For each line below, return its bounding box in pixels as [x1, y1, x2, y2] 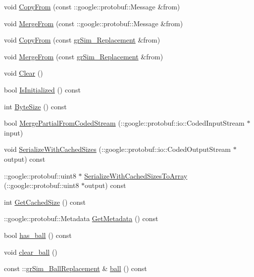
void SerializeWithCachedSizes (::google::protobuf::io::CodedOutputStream [4, 144, 231, 154]
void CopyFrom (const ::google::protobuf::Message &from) [4, 1, 180, 11]
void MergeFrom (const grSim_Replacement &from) [4, 51, 163, 61]
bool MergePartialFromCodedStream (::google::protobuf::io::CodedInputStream [4, 118, 245, 128]
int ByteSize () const [4, 101, 67, 111]
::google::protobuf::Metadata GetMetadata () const [4, 213, 158, 224]
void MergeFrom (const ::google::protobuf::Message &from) [4, 18, 183, 28]
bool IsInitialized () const [4, 84, 81, 94]
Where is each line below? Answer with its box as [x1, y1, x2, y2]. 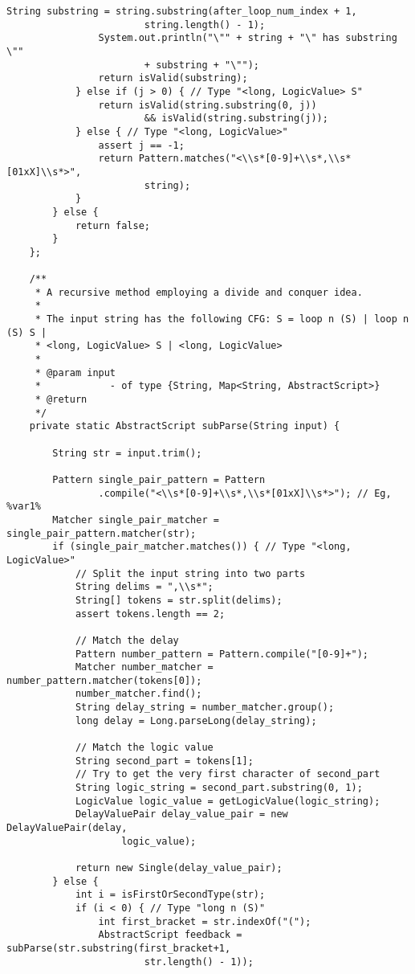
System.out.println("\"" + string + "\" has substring [98, 32, 397, 44]
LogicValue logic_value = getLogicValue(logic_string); [75, 795, 380, 807]
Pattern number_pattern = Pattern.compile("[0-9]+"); [75, 648, 369, 660]
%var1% [6, 501, 41, 513]
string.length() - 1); [144, 18, 266, 31]
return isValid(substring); [98, 72, 248, 84]
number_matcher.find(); [75, 688, 202, 700]
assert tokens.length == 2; [75, 608, 226, 620]
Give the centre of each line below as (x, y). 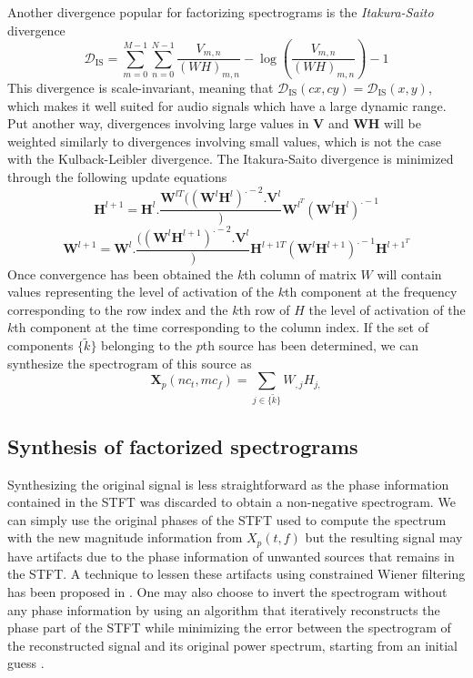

• • • • • • •

- WHAT IS REQUIRED: Every line above in which the word "Message" occurs needs to be copied.

- RESPONSE:
void CopyFrom (const ::google::protobuf::Message &from) [4, 1, 180, 11]
void MergeFrom (const ::google::protobuf::Message &from) [4, 18, 183, 28]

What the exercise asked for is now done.